[DESCRIPTION OF THE TASK]:
Look through the listing below for the word "that" and copy every line where it occurs.

########################################

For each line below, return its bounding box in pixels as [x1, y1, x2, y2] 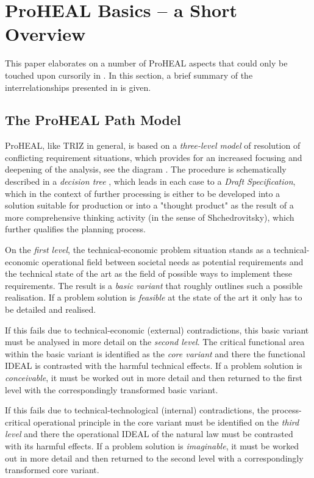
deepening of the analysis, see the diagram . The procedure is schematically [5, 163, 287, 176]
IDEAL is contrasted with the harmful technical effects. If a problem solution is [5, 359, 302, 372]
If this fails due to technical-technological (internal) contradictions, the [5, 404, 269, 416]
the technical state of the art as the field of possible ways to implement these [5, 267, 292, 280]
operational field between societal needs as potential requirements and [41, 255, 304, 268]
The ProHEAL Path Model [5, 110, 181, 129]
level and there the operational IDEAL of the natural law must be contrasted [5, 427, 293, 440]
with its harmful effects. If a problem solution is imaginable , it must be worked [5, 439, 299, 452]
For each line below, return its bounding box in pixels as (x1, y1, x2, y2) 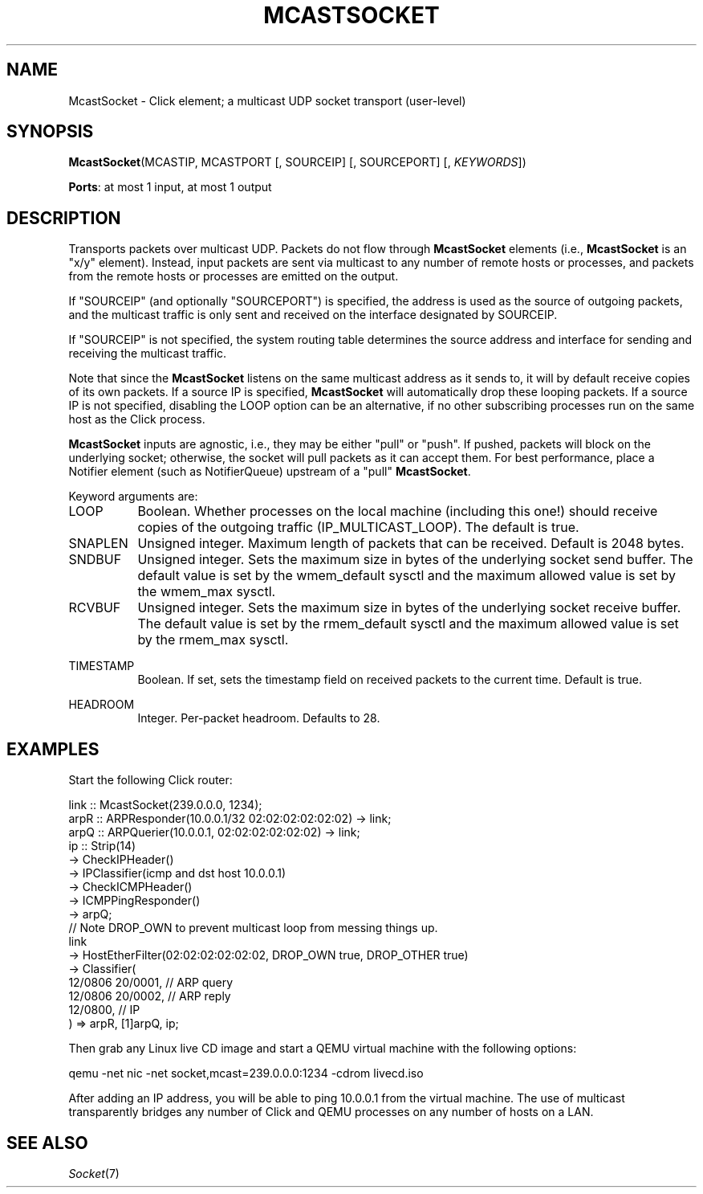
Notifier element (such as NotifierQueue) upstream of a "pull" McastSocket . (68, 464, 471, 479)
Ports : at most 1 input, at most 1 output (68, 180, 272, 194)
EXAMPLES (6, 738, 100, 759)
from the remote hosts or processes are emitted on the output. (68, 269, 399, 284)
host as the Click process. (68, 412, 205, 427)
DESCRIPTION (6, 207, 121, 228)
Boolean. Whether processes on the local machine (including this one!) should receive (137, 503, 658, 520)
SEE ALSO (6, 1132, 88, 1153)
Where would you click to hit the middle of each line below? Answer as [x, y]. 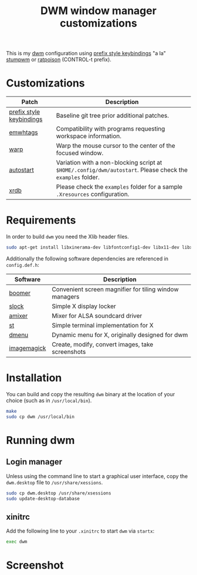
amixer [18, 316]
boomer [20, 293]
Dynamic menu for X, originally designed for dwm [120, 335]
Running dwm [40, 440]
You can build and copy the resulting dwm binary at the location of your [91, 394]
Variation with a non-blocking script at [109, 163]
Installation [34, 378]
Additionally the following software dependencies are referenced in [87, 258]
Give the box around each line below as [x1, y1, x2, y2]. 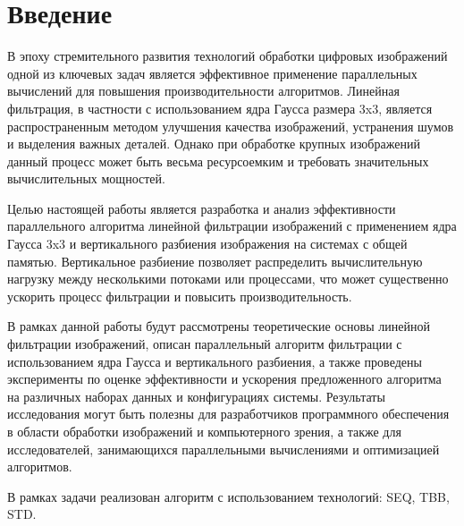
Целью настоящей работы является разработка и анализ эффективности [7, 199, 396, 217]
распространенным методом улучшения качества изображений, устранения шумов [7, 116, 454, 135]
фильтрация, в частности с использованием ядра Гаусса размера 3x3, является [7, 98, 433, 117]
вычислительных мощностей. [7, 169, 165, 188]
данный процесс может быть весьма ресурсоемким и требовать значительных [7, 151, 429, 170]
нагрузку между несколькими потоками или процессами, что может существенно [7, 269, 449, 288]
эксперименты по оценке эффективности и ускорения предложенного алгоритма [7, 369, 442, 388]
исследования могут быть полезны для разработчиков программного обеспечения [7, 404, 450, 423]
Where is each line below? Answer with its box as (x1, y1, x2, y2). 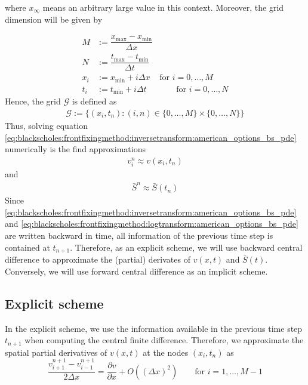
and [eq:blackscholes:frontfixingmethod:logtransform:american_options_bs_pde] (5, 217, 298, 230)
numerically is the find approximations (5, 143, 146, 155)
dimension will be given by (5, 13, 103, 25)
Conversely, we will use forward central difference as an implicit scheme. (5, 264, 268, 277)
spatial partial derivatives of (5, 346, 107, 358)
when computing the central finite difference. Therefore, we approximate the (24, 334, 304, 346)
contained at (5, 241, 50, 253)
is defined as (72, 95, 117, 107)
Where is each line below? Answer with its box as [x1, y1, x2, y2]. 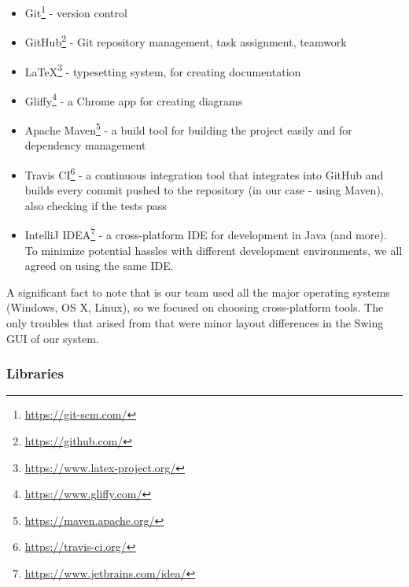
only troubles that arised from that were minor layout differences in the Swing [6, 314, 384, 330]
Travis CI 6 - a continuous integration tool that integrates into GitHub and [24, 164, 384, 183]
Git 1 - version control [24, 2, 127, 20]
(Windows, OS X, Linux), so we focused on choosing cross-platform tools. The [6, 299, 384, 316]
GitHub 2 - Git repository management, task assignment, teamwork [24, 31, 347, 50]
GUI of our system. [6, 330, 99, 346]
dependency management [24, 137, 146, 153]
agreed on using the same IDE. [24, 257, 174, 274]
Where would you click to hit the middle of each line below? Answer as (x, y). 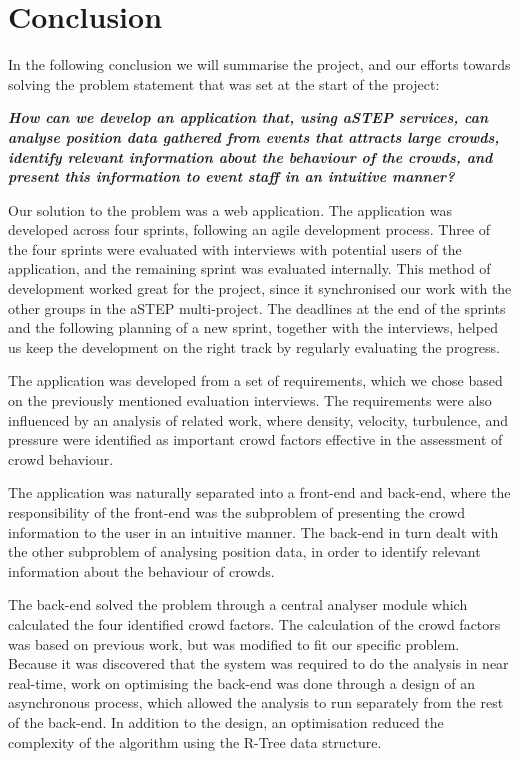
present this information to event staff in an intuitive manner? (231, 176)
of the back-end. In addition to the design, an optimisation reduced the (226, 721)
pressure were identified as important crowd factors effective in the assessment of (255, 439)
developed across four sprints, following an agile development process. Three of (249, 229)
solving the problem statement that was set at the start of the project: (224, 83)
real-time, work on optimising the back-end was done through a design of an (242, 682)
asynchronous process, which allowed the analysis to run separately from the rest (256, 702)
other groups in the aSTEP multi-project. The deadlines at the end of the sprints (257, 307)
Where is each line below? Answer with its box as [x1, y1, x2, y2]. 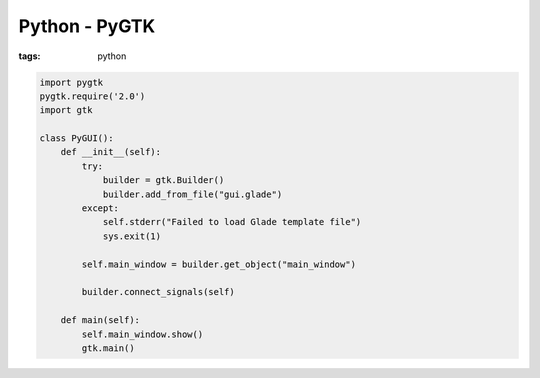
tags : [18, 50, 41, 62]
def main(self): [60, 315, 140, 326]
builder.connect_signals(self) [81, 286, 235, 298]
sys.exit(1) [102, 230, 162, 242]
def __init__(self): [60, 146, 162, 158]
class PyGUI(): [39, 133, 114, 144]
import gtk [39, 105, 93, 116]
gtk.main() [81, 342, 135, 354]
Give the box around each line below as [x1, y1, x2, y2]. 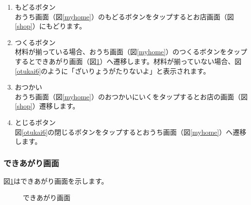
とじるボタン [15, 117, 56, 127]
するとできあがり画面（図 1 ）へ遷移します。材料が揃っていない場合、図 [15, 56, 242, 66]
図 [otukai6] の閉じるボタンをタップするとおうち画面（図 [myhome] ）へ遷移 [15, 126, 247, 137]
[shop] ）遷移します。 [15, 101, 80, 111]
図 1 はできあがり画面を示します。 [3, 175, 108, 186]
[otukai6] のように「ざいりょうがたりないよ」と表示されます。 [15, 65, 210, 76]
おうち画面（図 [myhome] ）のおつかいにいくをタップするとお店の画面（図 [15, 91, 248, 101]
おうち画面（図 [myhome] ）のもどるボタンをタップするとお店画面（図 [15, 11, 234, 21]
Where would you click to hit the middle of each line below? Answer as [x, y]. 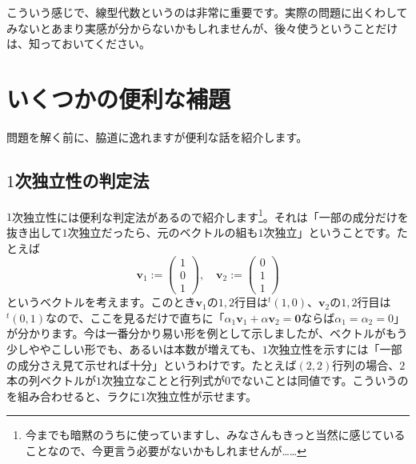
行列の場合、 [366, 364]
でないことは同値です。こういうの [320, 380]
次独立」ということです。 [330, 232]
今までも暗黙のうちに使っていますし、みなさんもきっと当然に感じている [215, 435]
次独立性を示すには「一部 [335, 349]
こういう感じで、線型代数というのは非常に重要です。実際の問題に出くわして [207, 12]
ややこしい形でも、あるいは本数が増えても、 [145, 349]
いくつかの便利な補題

########################################

[SOLUTION]:
only troubles that arised from that were minor layout differences in the Swing [6, 314, 384, 330]
Travis CI 6 - a continuous integration tool that integrates into GitHub and [24, 164, 384, 183]
solving the problem statement that was set at the start of the project: (224, 83)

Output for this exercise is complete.